In order for the insured and/or their counsel to take such an action, the Bill sets forth certain conduct that must be alleged and that the Court must subsequently find. The new law would require the following of the UM/UIM carrier:
- (i) denies, refuses, fails to pay, or fails to make a timely and reasonable settlement offer to its insured under the provisions of any uninsured or underinsured motorist benefits coverage in a policy of motor vehicle insurance applicable to the insured after the insured has become legally entitled to recover, or
(ii) after all applicable liability policy limits and underlying uninsured and underinsured motorists benefits have been tendered or paid, rejects a reasonable settlement demand made by the insured within the policy’s coverage limits for uninsured or underinsured motorist benefits or fails to respond within a reasonable time after being presented with such demand after the insured has become legally entitled to recover…
The text of the Bill goes on to state that should the Court make such a finding related to the dealings between the UM/UIM carrier and their insured, the Court must subsequently find that such conduct/dealings were not made in good faith.
In the event that the Court finds that the UM/UIM carrier dealt in bad faith, in addition to the amount due and owing by the insurance company to its insured on the judgment against the tortfeasor, the insurance company shall also be liable to the insured in an amount double the amount of the judgment obtained against the underinsured motorist, uninsured motorist, immune motorist, unknown owner or operator, or released defendant in the underlying personal injury or wrongful death action, up to $500,000, together with reasonable attorney fees.
There are a number of concerns with this Bill that UM/UIM. First, the Bill codifies the term “legally entitled to recover” as the point in time when liability to the uninsured or underinsured motorist insurance company’s insured has become reasonably foreseeable without necessity of a judgment by its insured against an uninsured or underinsured motorist, an unknown owner or operator, or an immune motorist. Prior to this, Courts throughout the Commonwealth found that the language of Va. Code § 38.2-2206 held that the UIM carrier had no duty to their insured before the insured recovered a judgment against the uninsured/underinsured motorist. By codifying this term, the Bill shifts dramatically the point in time at which the insured is legally entitled to recover. In doing so, the Bill allows for the Court to examine conduct by the UM/UIM carrier well before the point in time that judgment is granted. Further, the Bill leaves open the question as to what constitutes reasonable foreseeability.

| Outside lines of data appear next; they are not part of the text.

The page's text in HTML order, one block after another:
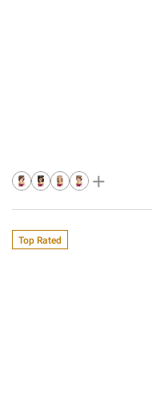
Top Rated
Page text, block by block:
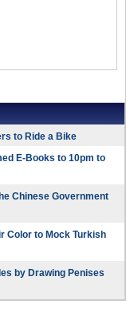
to Ride a Bike
E-Books to 10pm to
Chinese Government
Color to Mock Turkish
by Drawing Penises
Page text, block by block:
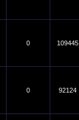
0 109445
0 92124
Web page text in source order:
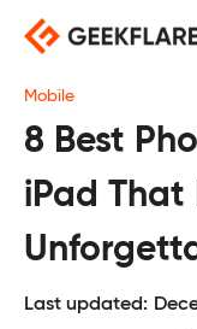
content
Mobile
8 Best
iPad That
Last updated:
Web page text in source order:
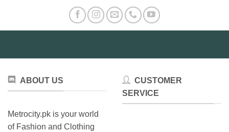
chosen
the
page
ABOUT US
Metrocity.pk is your world
of Fashion and Clothing
CUSTOMER
SERVICE
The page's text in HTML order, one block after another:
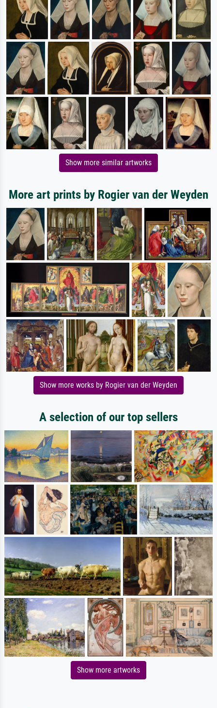
Show more similar artworks
More art prints by Rogier van der Weyden
Show more works by Rogier van der Weyden
A selection of our top sellers
Show more artworks
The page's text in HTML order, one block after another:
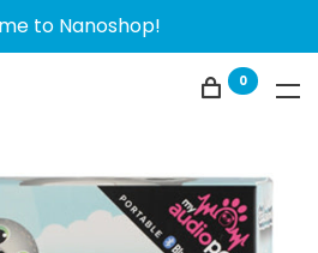
to Nanoshop!
0
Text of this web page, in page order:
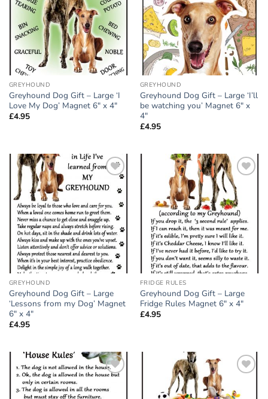
GREYHOUND
Greyhound Dog Gift – Large ‘I
Love My Dog’ Magnet 6″ x 4″
£4.95
GREYHOUND
Greyhound Dog Gift – Large ‘I’ll
be watching you’ Magnet 6″ x
4″
£4.95
Add to
wishlist
GREYHOUND
Greyhound Dog Gift – Large
‘Lessons from my Dog’ Magnet
6″ x 4″
£4.95
Add to
wishlist
FRIDGE RULES
Greyhound Dog Gift – Large
Fridge Rules Magnet 6″ x 4″
£4.95
wishlist
wishlist
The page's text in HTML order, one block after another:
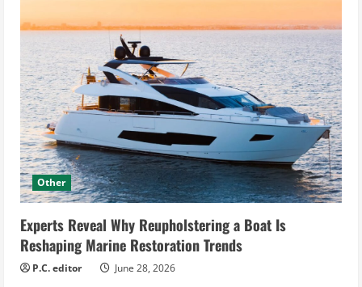
Other
Experts Reveal Why Reupholstering a Boat Is
Reshaping Marine Restoration Trends
P.C. editor June 28, 2026
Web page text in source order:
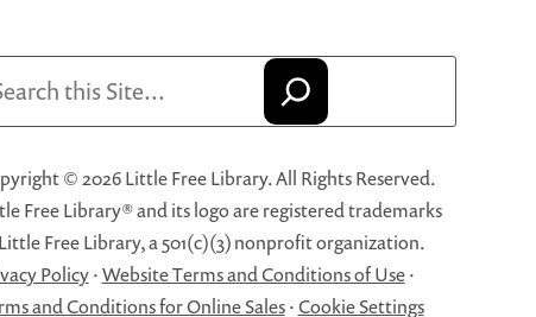
© 2026 Little Free Library. All Rights Reserved.
Free Library® and its logo are registered trademarks
Free Library, a 501(c)(3) nonprofit organization.
Policy·Website Terms and Conditions of Use·
and Conditions for Online Sales·Cookie Settings
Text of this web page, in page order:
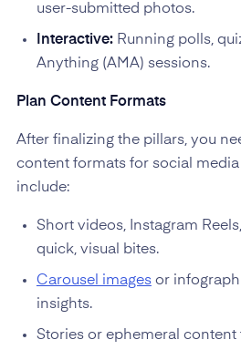
user-submitted photos.
Interactive:Running polls,
Anything (AMA) sessions.
Plan Content Formats
After finalizing the pillars, you
content formats for social
include:
Short videos, Instagram
quick, visual bites.
Carousel imagesor
insights.
Stories or ephemeral content
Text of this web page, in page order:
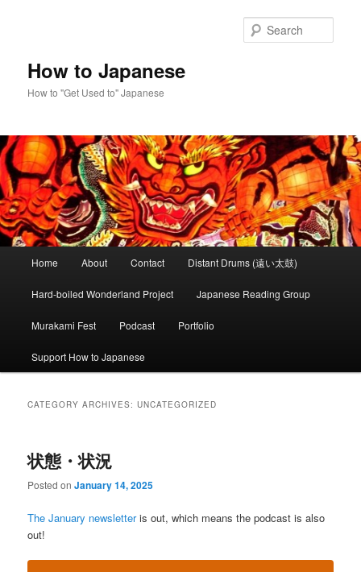
How to Japanese
How to "Get Used to" Japanese
Home About Contact Distant Drums (遠い太鼓)
Hard-boiled Wonderland Project Japanese Reading Group
Murakami Fest Podcast Portfolio
Support How to Japanese
CATEGORY ARCHIVES:UNCATEGORIZED
状態・状況
Posted onJanuary 14, 2025
The January newsletteris out, which means the podcast is also
out!
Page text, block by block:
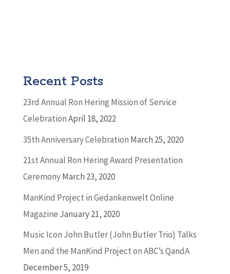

The second point of concern related to the language used in the Bill is what, in the eyes of the Court, would constitute a timely and reasonable settlement offer? For example, if the plaintiff makes an initial demand to their UM/UIM carrier but the liability carrier has not yet tendered, is the UM/UIM carrier obligated to enter into good faith settlement negotiations? Further, to what extent will a Virginia Court consider vast differences in value applied to a case by the opposing sides when considering if a settlement offer is reasonable?
Due to the vague language used by the authors of this Bill, Courts will be required to interpret the new law and rule on what is a timely and reasonable settlement offer as well as when it is reasonably foreseeable that a UM/UIM carrier is legally entitled to recover.

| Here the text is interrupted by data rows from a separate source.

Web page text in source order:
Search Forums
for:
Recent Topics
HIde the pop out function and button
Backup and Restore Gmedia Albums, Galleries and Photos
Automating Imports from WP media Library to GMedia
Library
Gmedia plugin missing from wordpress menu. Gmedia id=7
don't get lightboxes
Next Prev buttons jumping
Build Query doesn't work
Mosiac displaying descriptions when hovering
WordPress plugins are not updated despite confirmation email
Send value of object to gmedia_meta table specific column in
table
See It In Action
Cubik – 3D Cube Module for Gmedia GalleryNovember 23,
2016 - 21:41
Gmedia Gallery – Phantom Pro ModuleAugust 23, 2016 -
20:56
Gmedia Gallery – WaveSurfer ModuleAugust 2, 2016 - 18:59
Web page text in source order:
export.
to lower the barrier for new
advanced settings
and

These changes in particular will require that UM/UIM carriers be diligent in their investigations into UM/UIM claims as well as their dealings with counsel representing their insured, especially as we wait for the Courts to rule on certain issues. For these reasons it is important to engage with counsel to assist with the investigation into and potential resolution of UM/UIM claims in the early stages of these claims.